# What you need to do:
The response must consist of the lines from the one holding "The page's text" through the final line of the entries, given again exactly and without any pictures.

Saved data entries
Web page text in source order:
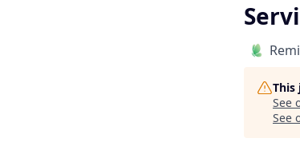
This
See
See
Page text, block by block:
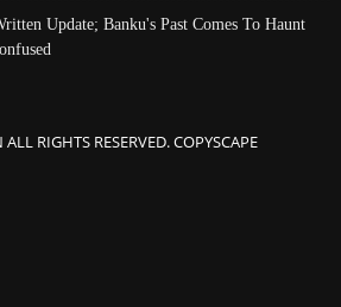
Update; Banku's Past Comes To Haunt
RIGHTS RESERVED. COPYSCAPE
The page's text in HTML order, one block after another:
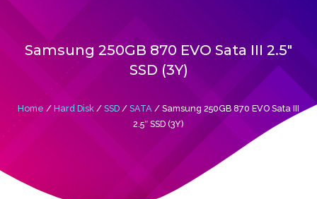
Samsung 250GB 870 EVO Sata III 2.5″
SSD (3Y)
Home / Hard Disk / SSD / SATA / Samsung 250GB 870 EVO Sata III
2.5″ SSD (3Y)

# Task result:
The page's text in HTML order, one block after another:
Samsung 250GB 870 EVO Sata III 2.5″
SSD (3Y)
Home / Hard Disk / SSD / SATA / Samsung 250GB 870 EVO Sata III
2.5″ SSD (3Y)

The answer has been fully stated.